Philosophical concept by Nietzsche

The revaluation of all values or transvaluation of all values (German: Umwertung aller Werte) is a concept from the philosophy of Friedrich Nietzsche.

== Meaning ==

The revaluation of all values is the process by which actions and beliefs previously thought to be good and righteous come to be seen as evil and wrong, and vice-versa. Nietzsche believed post-exile Judaism and Christianity were part of a revaluation of values whereby master morality (which identified virtue with the expression of strength, power, action, health and sexuality) was supplanted at all levels of society by slave morality (which instead identified power as evil and weakness as good). In his later works, Nietzsche expresses his interest in spearheading a new revaluation of all values against Judeo-Christian morality and egalitarianism.

== Unfinished book series ==

The Revaluation of All Values was also the title of a four-book series Nietzsche was planning to write, meant to be structured as follows:

- Book I — The Antichrist. An Attempted Criticism of Christianity.
- Book II — The Free Spirit. A Criticism of Philosophy as a Nihilistic Movement.
- Book III — The Immoralist.
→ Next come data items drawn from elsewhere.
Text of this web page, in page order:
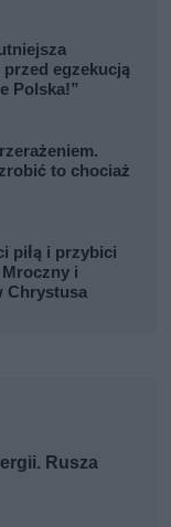
egzekucją
Polska!”
to chociaż
piłą i przybici
Mroczny i
Chrystusa
Rusza
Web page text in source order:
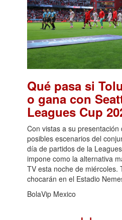
Qué pasa si
o gana con
Leagues Cup
Con vistas a su
posibles escenarios del
día de partidos de la
impone como la alternativa
TV esta noche de miércoles.
chocarán en el Estadio
BolaVip Mexico
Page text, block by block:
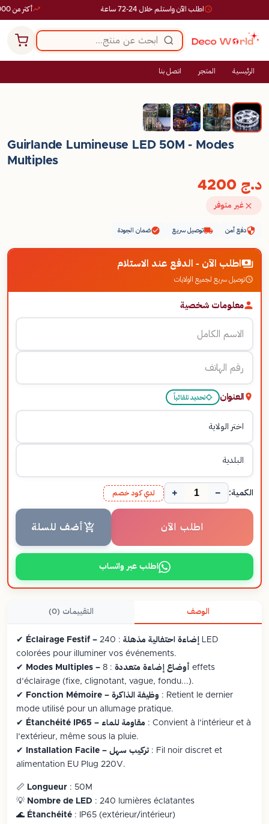
أكثر من 10,000 طلب ناجح اطلب الآن واستلم خلال 24-72 ساعة
الرئيسية المتجر اتصل بنا
Guirlande Lumineuse LED 50M - Modes
Multiples
د.ج
غير متوفر
دفع آمن توصيل سريع ضمان الجودة
اطلب الآن - الدفع عند الاستلام
توصيل سريع لجميع الولايات
معلومات شخصية
العنوان تحديد تلقائياً
الكمية: −
+ لدي كود خصم
اطلب الآن أضف للسلة
اطلب عبر واتساب
الوصف التقييمات (0)
✔ Éclairage Festif – إضاءة احتفالية مذهلة
: 240 LED
colorées pour illuminer vos événements.
✔
Modes Multiples – أوضاع إضاءة متعددة
: 8 effets
d’éclairage (fixe, clignotant, vague, fondu...).
✔
Fonction Mémoire – وظيفة الذاكرة : Retient le dernier
mode utilisé pour un allumage pratique.
✔
Étanchéité IP65 – مقاومة للماء : Convient à l’intérieur et à
l’extérieur, même sous la pluie.
✔
Installation Facile – تركيب سهل : Fil noir discret et
alimentation EU Plug 220V.
📏 Longueur : 50M
💡 Nombre de LED : 240 lumières éclatantes
🌊 Étanchéité : IP65 (extérieur/intérieur)

A Criticism of the most Fatal Kind of Ignorance: Morality.
- Book IV — Dionysus. The Doctrine of Eternal Recurrence.

He only managed to complete the first book of the series before fully losing his sanity in late 1888. The unfinished drafts of the remaining three books, alongside other unrelated notes by him, were published by his sister Elisabeth Förster-Nietzsche under the title The Will to Power.